BatchNorm vs LayerNorm: Theory, Assumptions, and Dynamics

3 minute read

Published:

Abstract

Normalization layers mitigate internal covariate shift by enforcing consistent activation statistics. Batch Normalization (BatchNorm) and Layer Normalization (LayerNorm) differ fundamentally in the axis over which moments are computed, leading to distinct inductive biases. This post provides a rigorous comparison of their formulations, underlying statistical assumptions, implications for training dynamics, gradient behavior, and dynamic range preservation.

Core Mathematical Setup

Consider a mini-batch of activations \(\mathbf{X} \in \mathbb{R}^{B \times d}\), where \(B\) is the batch size and \(d\) is the feature dimension. The goal of normalization is to transform \(\mathbf{X}\) such that its (estimated) mean is zero and variance is one:

\(\mathbb{E}[\hat{\mathbf{X}}] \approx \mathbf{0}, \quad \mathrm{Var}(\hat{\mathbf{X}}) \approx 1\)

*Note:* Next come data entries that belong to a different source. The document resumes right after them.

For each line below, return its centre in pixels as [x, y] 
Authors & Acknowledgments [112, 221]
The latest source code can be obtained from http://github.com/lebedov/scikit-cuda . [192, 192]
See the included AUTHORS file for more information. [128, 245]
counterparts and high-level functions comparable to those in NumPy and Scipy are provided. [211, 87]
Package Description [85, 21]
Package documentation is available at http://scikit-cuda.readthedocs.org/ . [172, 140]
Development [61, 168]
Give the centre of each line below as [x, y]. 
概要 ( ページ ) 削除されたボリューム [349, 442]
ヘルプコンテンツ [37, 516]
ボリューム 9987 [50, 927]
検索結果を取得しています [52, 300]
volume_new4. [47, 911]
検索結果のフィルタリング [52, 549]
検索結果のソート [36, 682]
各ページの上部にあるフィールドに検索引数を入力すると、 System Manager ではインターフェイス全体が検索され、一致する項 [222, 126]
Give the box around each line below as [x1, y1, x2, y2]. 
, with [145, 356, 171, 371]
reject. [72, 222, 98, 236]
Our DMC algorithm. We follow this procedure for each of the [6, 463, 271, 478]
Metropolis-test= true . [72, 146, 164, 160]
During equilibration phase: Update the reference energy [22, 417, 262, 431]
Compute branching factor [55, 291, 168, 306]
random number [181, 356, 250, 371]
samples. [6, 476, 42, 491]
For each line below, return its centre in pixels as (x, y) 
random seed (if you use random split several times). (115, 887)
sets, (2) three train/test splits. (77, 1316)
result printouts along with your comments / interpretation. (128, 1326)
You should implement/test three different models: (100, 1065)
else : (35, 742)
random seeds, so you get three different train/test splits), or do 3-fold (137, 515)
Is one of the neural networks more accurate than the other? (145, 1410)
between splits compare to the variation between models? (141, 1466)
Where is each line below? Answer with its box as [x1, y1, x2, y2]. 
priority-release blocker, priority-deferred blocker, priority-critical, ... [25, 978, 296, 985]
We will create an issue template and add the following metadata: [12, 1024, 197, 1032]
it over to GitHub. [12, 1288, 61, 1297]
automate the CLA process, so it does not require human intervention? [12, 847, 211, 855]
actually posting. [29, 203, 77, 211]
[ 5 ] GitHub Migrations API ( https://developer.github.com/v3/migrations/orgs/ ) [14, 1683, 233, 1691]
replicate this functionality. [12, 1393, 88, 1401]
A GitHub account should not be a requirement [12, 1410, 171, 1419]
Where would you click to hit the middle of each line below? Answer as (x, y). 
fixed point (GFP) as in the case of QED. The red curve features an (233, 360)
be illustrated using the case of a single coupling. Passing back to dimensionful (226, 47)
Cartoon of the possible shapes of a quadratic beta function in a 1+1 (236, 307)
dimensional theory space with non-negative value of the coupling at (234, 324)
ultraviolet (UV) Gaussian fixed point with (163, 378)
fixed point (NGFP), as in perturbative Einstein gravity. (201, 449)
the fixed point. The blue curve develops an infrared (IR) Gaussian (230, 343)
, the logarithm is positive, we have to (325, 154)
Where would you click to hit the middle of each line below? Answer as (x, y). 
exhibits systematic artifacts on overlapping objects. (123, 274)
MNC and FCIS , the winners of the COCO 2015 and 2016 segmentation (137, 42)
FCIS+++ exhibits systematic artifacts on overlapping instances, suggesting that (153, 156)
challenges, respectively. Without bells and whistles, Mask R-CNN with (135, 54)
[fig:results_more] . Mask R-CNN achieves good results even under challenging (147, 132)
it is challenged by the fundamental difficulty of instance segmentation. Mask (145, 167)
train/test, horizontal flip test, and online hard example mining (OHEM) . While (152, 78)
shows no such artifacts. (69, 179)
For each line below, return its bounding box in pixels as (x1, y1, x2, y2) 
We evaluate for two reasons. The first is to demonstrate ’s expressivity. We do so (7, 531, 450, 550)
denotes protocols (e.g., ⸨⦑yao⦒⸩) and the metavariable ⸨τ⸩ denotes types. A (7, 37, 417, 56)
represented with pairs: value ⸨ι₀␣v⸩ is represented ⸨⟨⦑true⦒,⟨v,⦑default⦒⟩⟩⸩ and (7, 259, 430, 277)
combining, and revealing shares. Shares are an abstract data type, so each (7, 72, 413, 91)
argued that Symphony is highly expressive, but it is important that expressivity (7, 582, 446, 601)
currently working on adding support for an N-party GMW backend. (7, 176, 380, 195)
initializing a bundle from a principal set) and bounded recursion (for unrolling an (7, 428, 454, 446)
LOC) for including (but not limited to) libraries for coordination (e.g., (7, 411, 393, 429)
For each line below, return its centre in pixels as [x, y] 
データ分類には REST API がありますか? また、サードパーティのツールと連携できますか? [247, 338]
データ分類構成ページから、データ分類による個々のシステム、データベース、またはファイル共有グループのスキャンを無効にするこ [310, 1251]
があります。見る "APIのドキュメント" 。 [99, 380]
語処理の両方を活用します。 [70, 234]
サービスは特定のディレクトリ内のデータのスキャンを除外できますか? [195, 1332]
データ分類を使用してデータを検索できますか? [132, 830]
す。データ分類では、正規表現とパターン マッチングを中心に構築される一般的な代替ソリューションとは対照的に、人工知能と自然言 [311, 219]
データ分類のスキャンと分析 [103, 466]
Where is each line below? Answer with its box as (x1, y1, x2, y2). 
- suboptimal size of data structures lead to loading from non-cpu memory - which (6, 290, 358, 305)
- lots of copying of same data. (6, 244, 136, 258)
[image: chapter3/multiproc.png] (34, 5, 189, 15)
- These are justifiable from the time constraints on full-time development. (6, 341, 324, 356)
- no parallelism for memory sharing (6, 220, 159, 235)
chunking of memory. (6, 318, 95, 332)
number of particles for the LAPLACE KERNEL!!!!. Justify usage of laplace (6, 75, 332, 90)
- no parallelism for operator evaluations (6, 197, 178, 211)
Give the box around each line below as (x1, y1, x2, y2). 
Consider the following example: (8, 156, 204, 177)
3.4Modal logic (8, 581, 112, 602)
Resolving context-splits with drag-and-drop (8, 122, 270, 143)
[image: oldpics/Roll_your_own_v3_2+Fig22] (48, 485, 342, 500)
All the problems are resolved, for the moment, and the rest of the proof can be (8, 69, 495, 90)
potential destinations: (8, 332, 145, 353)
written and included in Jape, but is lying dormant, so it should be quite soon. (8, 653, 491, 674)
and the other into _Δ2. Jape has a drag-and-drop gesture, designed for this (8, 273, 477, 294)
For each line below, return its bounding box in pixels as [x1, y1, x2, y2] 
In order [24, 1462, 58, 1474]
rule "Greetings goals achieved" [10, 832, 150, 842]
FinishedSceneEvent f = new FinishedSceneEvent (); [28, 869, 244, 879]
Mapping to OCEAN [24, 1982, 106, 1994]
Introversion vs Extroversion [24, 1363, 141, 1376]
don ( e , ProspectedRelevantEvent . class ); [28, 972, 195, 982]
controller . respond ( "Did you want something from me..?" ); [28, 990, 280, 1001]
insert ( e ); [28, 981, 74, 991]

Batch Normalization: Batch-Wise Statistics

BatchNorm computes statistics independently for each feature dimension \(j = 1, \dots, d\) across the batch axis:

\(\mu_j = \frac{1}{B} \sum_{i=1}^{B} x_{ij}, \qquad \sigma_j^2 = \frac{1}{B} \sum_{i=1}^{B} (x_{ij} - \mu_j)^2\) \(\hat{x}_{ij} = \frac{x_{ij} - \mu_j}{\sqrt{\sigma_j^2 + \epsilon}}, \qquad y_{ij} = \gamma_j \hat{x}_{ij} + \beta_j\)

BatchNorm (per channel) x_{1j} x_{2j} … x_{Bj} │ │ │ ─────── batch mean & variance ─────── │ normalize + affine (γⱼ, βⱼ)

Why BatchNorm Aligns with Convolutional Architectures

In image data, low-level statistics are largely invariant across samples. Formally:

\(\mathbb{E}_{\text{batch}}[x_{\cdot j}] \approx \mathbb{E}_{\text{data}}[x_{\cdot j}]\)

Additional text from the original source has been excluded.